• **About this task**: Every line below needs to be transcribed without alteration, and no image may be carried over.

Collected data
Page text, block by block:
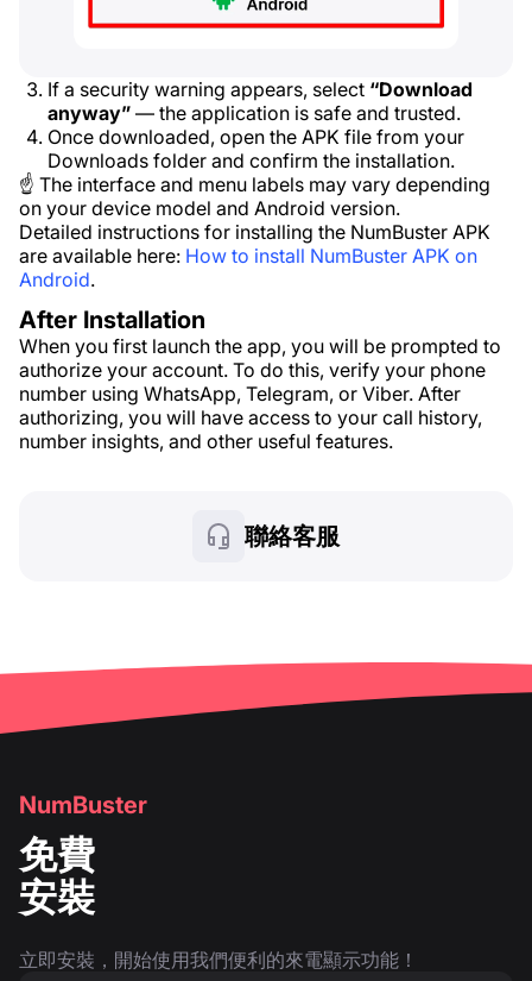
If a security warning appears, select “Download
anyway” — the application is safe and trusted.
Once downloaded, open the APK file from your
Downloads folder and confirm the installation.
☝ The interface and menu labels may vary depending
on your device model and Android version.
Detailed instructions for installing the NumBuster APK
are available here: How to install NumBuster APK on
Android.
After Installation
When you first launch the app, you will be prompted to
authorize your account. To do this, verify your phone
number using WhatsApp, Telegram, or Viber. After
authorizing, you will have access to your call history,
number insights, and other useful features.
聯絡客服
NumBuster
免費
安裝
立即安裝，開始使用我們便利的來電顯示功能！
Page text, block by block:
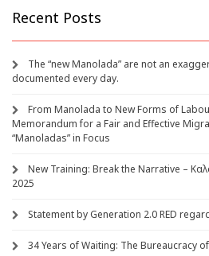
Recent Posts
The “new Manolada” are not an
documented every day.
From Manolada to New Forms of
Memorandum for a Fair and Effective
“Manoladas” in Focus
New Training: Break the Narrative –
2025
Statement by Generation 2.0 RED
34 Years of Waiting: The Bureaucracy
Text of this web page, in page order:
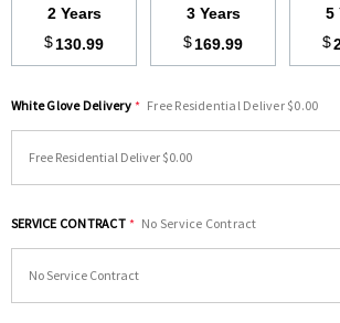
2 Years
$130.99
3 Years
$169.99
$
White Glove Delivery * Free Residential Deliver $0.00
SERVICE CONTRACT * No Service Contract
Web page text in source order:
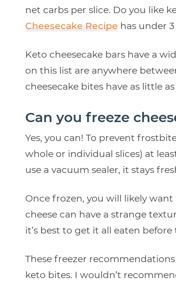
net carbs per slice. Do you like
Cheesecake Recipe has under
Keto cheesecake bars have a
on this list are anywhere
cheesecake bites have as little
Can you freeze
Yes, you can! To prevent
whole or individual slices) at
use a vacuum sealer, it stays
Once frozen, you will likely
cheese can have a strange
it’s best to get it all eaten before
These freezer
keto bites. I wouldn’t
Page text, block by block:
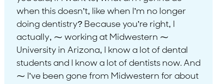
when this doesn’t, like when I’m no longer
doing dentistry? Because you’re right, I
actually, ⁓ working at Midwestern ⁓
University in Arizona, I know a lot of dental
students and I know a lot of dentists now. And
⁓ I’ve been gone from Midwestern for about
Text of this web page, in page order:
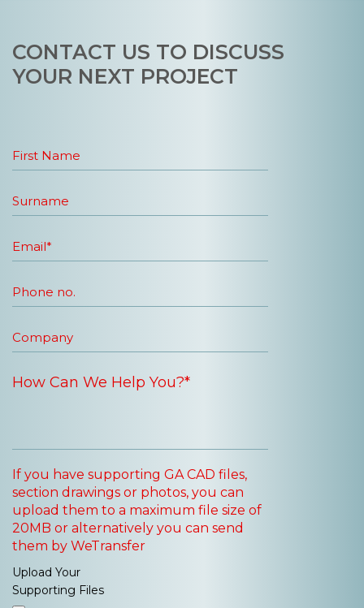
CONTACT US TO DISCUSS
YOUR NEXT PROJECT
If you have supporting GA CAD files,
section drawings or photos, you can
upload them to a maximum file size of
20MB or alternatively you can send
them by WeTransfer
Upload Your
Supporting Files
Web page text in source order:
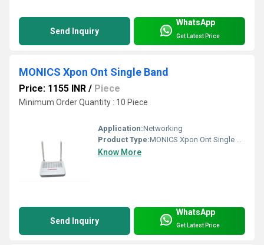
Send Inquiry
WhatsApp
Get Latest Price
MONICS Xpon Ont Single Band
Price: 1155 INR / Piece
Minimum Order Quantity : 10 Piece
Application:Networking
Product Type:MONICS Xpon Ont Single Band
Know More
Send Inquiry
WhatsApp
Get Latest Price
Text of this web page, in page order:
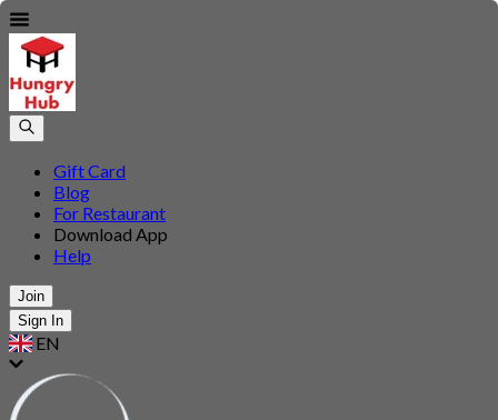
Gift Card
Blog
For Restaurant
Download App
Help
Join
Sign In
EN
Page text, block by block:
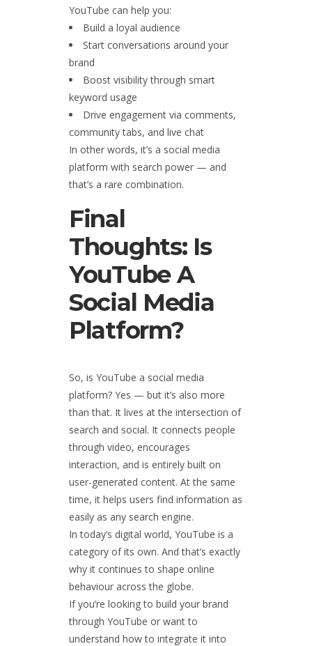
YouTube can help you:
Build a loyal audience
Start conversations around your
brand
Boost visibility through smart
keyword usage
Drive engagement via comments,
community tabs, and live chat
In other words, it’s a social media
platform with search power — and
that’s a rare combination.
Final
Thoughts: Is
YouTube A
Social Media
Platform?
So, is YouTube a social media
platform? Yes — but it’s also more
than that. It lives at the intersection of
search and social. It connects people
through video, encourages
interaction, and is entirely built on
user-generated content. At the same
time, it helps users find information as
easily as any search engine.
In today’s digital world, YouTube is a
category of its own. And that’s exactly
why it continues to shape online
behaviour across the globe.
If you’re looking to build your brand
through YouTube or want to
understand how to integrate it into
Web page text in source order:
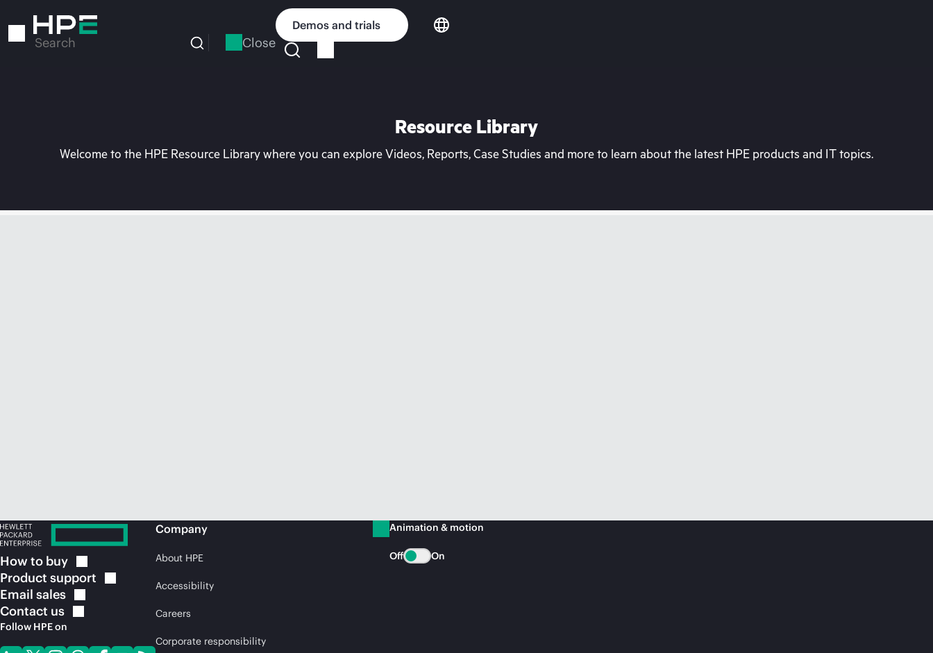
to
Search Close
Demos and trials
Resource Library
Welcome to the HPE Resource Library where you can explore Videos, Reports, Case Studies and more to learn about the latest HPE products and IT topics.
How to buy
Product support
Email sales
Contact us
Follow HPE on
Company
About HPE
Accessibility
Careers
Corporate responsibility
Animation & motion
Off On

• **Exercise answer**:
Page text, block by block:
If a security warning appears, select “Download
anyway” — the application is safe and trusted.
Once downloaded, open the APK file from your
Downloads folder and confirm the installation.
☝ The interface and menu labels may vary depending
on your device model and Android version.
Detailed instructions for installing the NumBuster APK
are available here: How to install NumBuster APK on
Android.
After Installation
When you first launch the app, you will be prompted to
authorize your account. To do this, verify your phone
number using WhatsApp, Telegram, or Viber. After
authorizing, you will have access to your call history,
number insights, and other useful features.
聯絡客服
NumBuster
免費
安裝
立即安裝，開始使用我們便利的來電顯示功能！
Page text, block by block:
Recent Posts
The “new Manolada” are not an
documented every day.
From Manolada to New Forms of
Memorandum for a Fair and Effective
“Manoladas” in Focus
New Training: Break the Narrative –
2025
Statement by Generation 2.0 RED
34 Years of Waiting: The Bureaucracy
Text of this web page, in page order:
2 Years
$130.99
3 Years
$169.99
$
White Glove Delivery * Free Residential Deliver $0.00
SERVICE CONTRACT * No Service Contract
Web page text in source order:
net carbs per slice. Do you like
Cheesecake Recipe has under
Keto cheesecake bars have a
on this list are anywhere
cheesecake bites have as little
Can you freeze
Yes, you can! To prevent
whole or individual slices) at
use a vacuum sealer, it stays
Once frozen, you will likely
cheese can have a strange
it’s best to get it all eaten before
These freezer
keto bites. I wouldn’t
Page text, block by block:
when this doesn’t, like when I’m no longer
doing dentistry? Because you’re right, I
actually, ⁓ working at Midwestern ⁓
University in Arizona, I know a lot of dental
students and I know a lot of dentists now. And
⁓ I’ve been gone from Midwestern for about
Text of this web page, in page order:
CONTACT US TO DISCUSS
YOUR NEXT PROJECT
If you have supporting GA CAD files,
section drawings or photos, you can
upload them to a maximum file size of
20MB or alternatively you can send
them by WeTransfer
Upload Your
Supporting Files
Web page text in source order:
Send Inquiry
WhatsApp
Get Latest Price
MONICS Xpon Ont Single Band
Price: 1155 INR / Piece
Minimum Order Quantity : 10 Piece
Application:Networking
Product Type:MONICS Xpon Ont Single Band
Know More
Send Inquiry
WhatsApp
Get Latest Price
Text of this web page, in page order:
Gift Card
Blog
For Restaurant
Download App
Help
Join
Sign In
EN
Page text, block by block:
YouTube can help you:
Build a loyal audience
Start conversations around your
brand
Boost visibility through smart
keyword usage
Drive engagement via comments,
community tabs, and live chat
In other words, it’s a social media
platform with search power — and
that’s a rare combination.
Final
Thoughts: Is
YouTube A
Social Media
Platform?
So, is YouTube a social media
platform? Yes — but it’s also more
than that. It lives at the intersection of
search and social. It connects people
through video, encourages
interaction, and is entirely built on
user-generated content. At the same
time, it helps users find information as
easily as any search engine.
In today’s digital world, YouTube is a
category of its own. And that’s exactly
why it continues to shape online
behaviour across the globe.
If you’re looking to build your brand
through YouTube or want to
understand how to integrate it into
Web page text in source order:
to
Search Close
Demos and trials
Resource Library
Welcome to the HPE Resource Library where you can explore Videos, Reports, Case Studies and more to learn about the latest HPE products and IT topics.
How to buy
Product support
Email sales
Contact us
Follow HPE on
Company
About HPE
Accessibility
Careers
Corporate responsibility
Animation & motion
Off On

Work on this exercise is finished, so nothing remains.